[Start of section]
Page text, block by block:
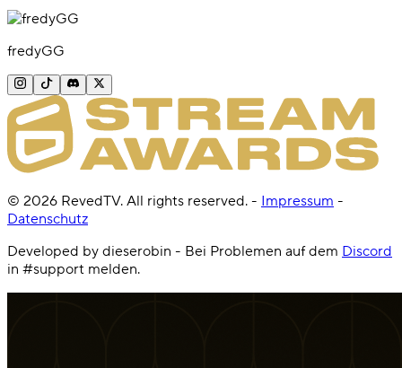
fredyGG
© 2026 RevedTV. All rights reserved. - Impressum -
Datenschutz
Developed by dieserobin - Bei Problemen auf dem Discord
in #support melden.
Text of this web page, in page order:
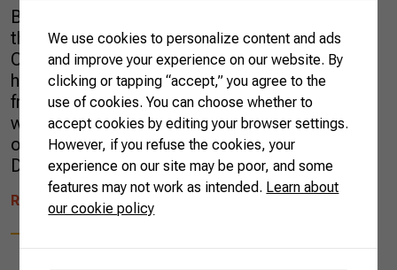
Brazil has taken another step towards seeing
the diversity of its fruits conquering the world.
Chile, which already purchases our Tahiti lime,
has officially opened its doors to papaya. The
fruit is regarded as one of the best in the
world, according to the Brazilian Association
of Producers and Exporters of Fruit and
Derivatives (ABRAFRUTAS), […]
READ MORE
We use cookies to personalize content and ads
and improve your experience on our website. By
clicking or tapping “accept,” you agree to the
use of cookies. You can choose whether to
accept cookies by editing your browser settings.
However, if you refuse the cookies, your
experience on our site may be poor, and some
features may not work as intended. Learn about
our cookie policy
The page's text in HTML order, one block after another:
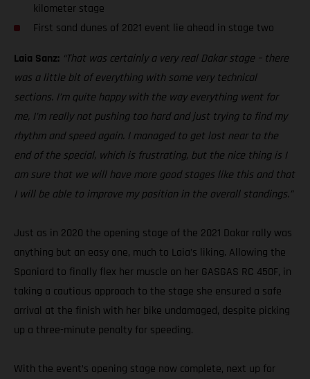
kilometer stage
First sand dunes of 2021 event lie ahead in stage two
Laia Sanz: “That was certainly a very real Dakar stage – there
was a little bit of everything with some very technical
sections. I’m quite happy with the way everything went for
me, I’m really not pushing too hard and just trying to find my
rhythm and speed again. I managed to get lost near to the
end of the special, which is frustrating, but the nice thing is I
am sure that we will have more good stages like this and that
I will be able to improve my position in the overall standings.”
Just as in 2020 the opening stage of the 2021 Dakar rally was
anything but an easy one, much to Laia’s liking. Allowing the
Spaniard to finally flex her muscle on her GASGAS RC 450F, in
taking a cautious approach to the stage she ensured a safe
arrival at the finish with her bike undamaged, despite picking
up a three-minute penalty for speeding.
With the event’s opening stage now complete, next up for
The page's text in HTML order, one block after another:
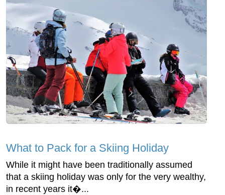
What to Pack for a Skiing Holiday
While it might have been traditionally assumed
that a skiing holiday was only for the very wealthy,
in recent years it�...
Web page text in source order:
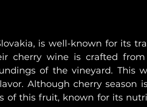
is well-known for its
cherry wine is crafted from
of the vineyard. This
Although cherry season
of this fruit, known for its
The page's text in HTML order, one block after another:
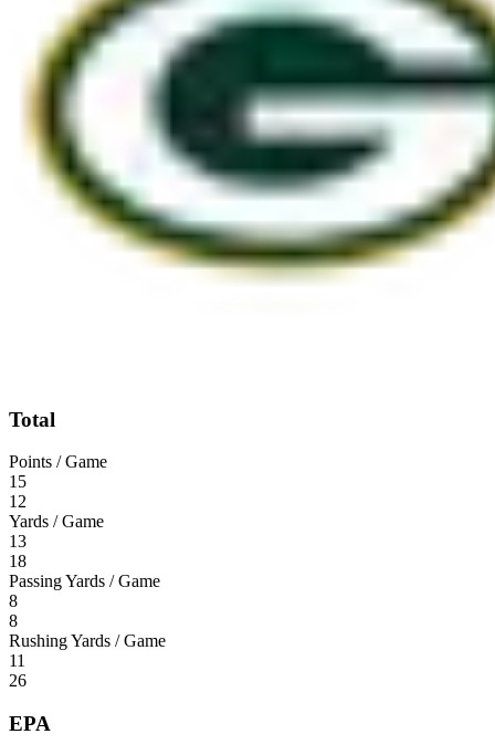
Total
Points / Game
15
12
Yards / Game
13
18
Passing Yards / Game
8
8
Rushing Yards / Game
11
26
EPA
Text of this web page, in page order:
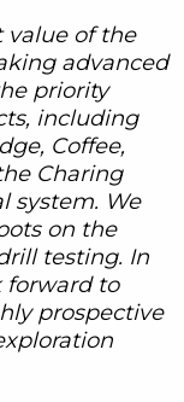
value of the
advanced
priority
including
Coffee,
Charing
system. We
on the
testing. In
forward to
prospective
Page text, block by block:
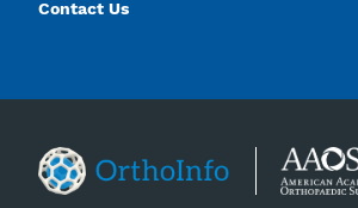
Contact Us
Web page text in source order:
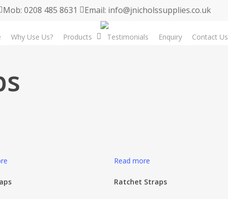
Mob: 0208 485 8631 Email: info@jnicholssupplies.co.uk
Why Use Us? Products Testimonials Enquiry Contact Us
Read more
Ratchet Straps
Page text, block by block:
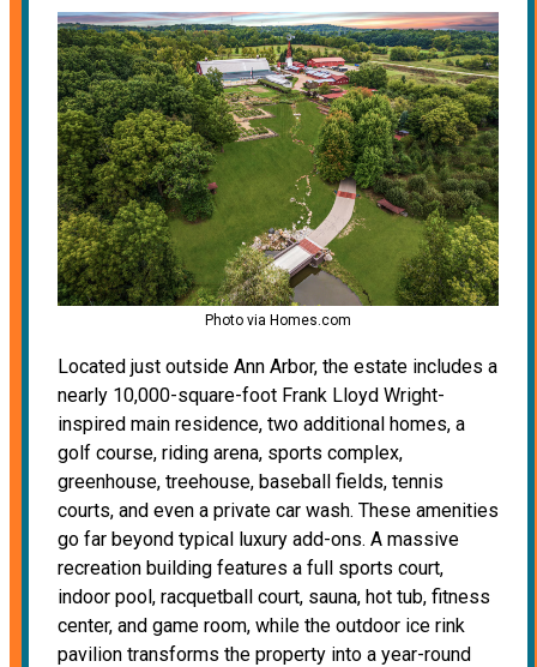
Photo via Homes.com
Located just outside Ann Arbor, the estate includes a
nearly 10,000-square-foot Frank Lloyd Wright-
inspired main residence, two additional homes, a
golf course, riding arena, sports complex,
greenhouse, treehouse, baseball fields, tennis
courts, and even a private car wash. These amenities
go far beyond typical luxury add-ons. A massive
recreation building features a full sports court,
indoor pool, racquetball court, sauna, hot tub, fitness
center, and game room, while the outdoor ice rink
pavilion transforms the property into a year-round
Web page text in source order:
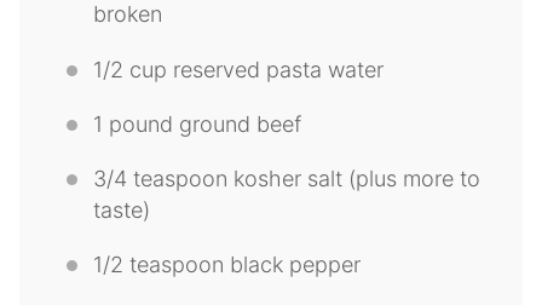
broken
1/2 cup reserved pasta water
1 pound ground beef
3/4 teaspoon kosher salt (plus more to
taste)
1/2 teaspoon black pepper
[End of section]
Activity: Transcribe the whole listing, character for character, but not its images.

Output of the exercise:
Page text, block by block:
fredyGG
© 2026 RevedTV. All rights reserved. - Impressum -
Datenschutz
Developed by dieserobin - Bei Problemen auf dem Discord
in #support melden.
Text of this web page, in page order:
Brazil has taken another step towards seeing
the diversity of its fruits conquering the world.
Chile, which already purchases our Tahiti lime,
has officially opened its doors to papaya. The
fruit is regarded as one of the best in the
world, according to the Brazilian Association
of Producers and Exporters of Fruit and
Derivatives (ABRAFRUTAS), […]
READ MORE
We use cookies to personalize content and ads
and improve your experience on our website. By
clicking or tapping “accept,” you agree to the
use of cookies. You can choose whether to
accept cookies by editing your browser settings.
However, if you refuse the cookies, your
experience on our site may be poor, and some
features may not work as intended. Learn about
our cookie policy
The page's text in HTML order, one block after another:
kilometer stage
First sand dunes of 2021 event lie ahead in stage two
Laia Sanz: “That was certainly a very real Dakar stage – there
was a little bit of everything with some very technical
sections. I’m quite happy with the way everything went for
me, I’m really not pushing too hard and just trying to find my
rhythm and speed again. I managed to get lost near to the
end of the special, which is frustrating, but the nice thing is I
am sure that we will have more good stages like this and that
I will be able to improve my position in the overall standings.”
Just as in 2020 the opening stage of the 2021 Dakar rally was
anything but an easy one, much to Laia’s liking. Allowing the
Spaniard to finally flex her muscle on her GASGAS RC 450F, in
taking a cautious approach to the stage she ensured a safe
arrival at the finish with her bike undamaged, despite picking
up a three-minute penalty for speeding.
With the event’s opening stage now complete, next up for
The page's text in HTML order, one block after another:
What to Pack for a Skiing Holiday
While it might have been traditionally assumed
that a skiing holiday was only for the very wealthy,
in recent years it�...
Web page text in source order:
is well-known for its
cherry wine is crafted from
of the vineyard. This
Although cherry season
of this fruit, known for its
The page's text in HTML order, one block after another:
Total
Points / Game
15
12
Yards / Game
13
18
Passing Yards / Game
8
8
Rushing Yards / Game
11
26
EPA
Text of this web page, in page order:
value of the
advanced
priority
including
Coffee,
Charing
system. We
on the
testing. In
forward to
prospective
Page text, block by block:
Contact Us
Web page text in source order:
Mob: 0208 485 8631 Email: info@jnicholssupplies.co.uk
Why Use Us? Products Testimonials Enquiry Contact Us
Read more
Ratchet Straps
Page text, block by block:
Photo via Homes.com
Located just outside Ann Arbor, the estate includes a
nearly 10,000-square-foot Frank Lloyd Wright-
inspired main residence, two additional homes, a
golf course, riding arena, sports complex,
greenhouse, treehouse, baseball fields, tennis
courts, and even a private car wash. These amenities
go far beyond typical luxury add-ons. A massive
recreation building features a full sports court,
indoor pool, racquetball court, sauna, hot tub, fitness
center, and game room, while the outdoor ice rink
pavilion transforms the property into a year-round
Web page text in source order:
broken
1/2 cup reserved pasta water
1 pound ground beef
3/4 teaspoon kosher salt (plus more to
taste)
1/2 teaspoon black pepper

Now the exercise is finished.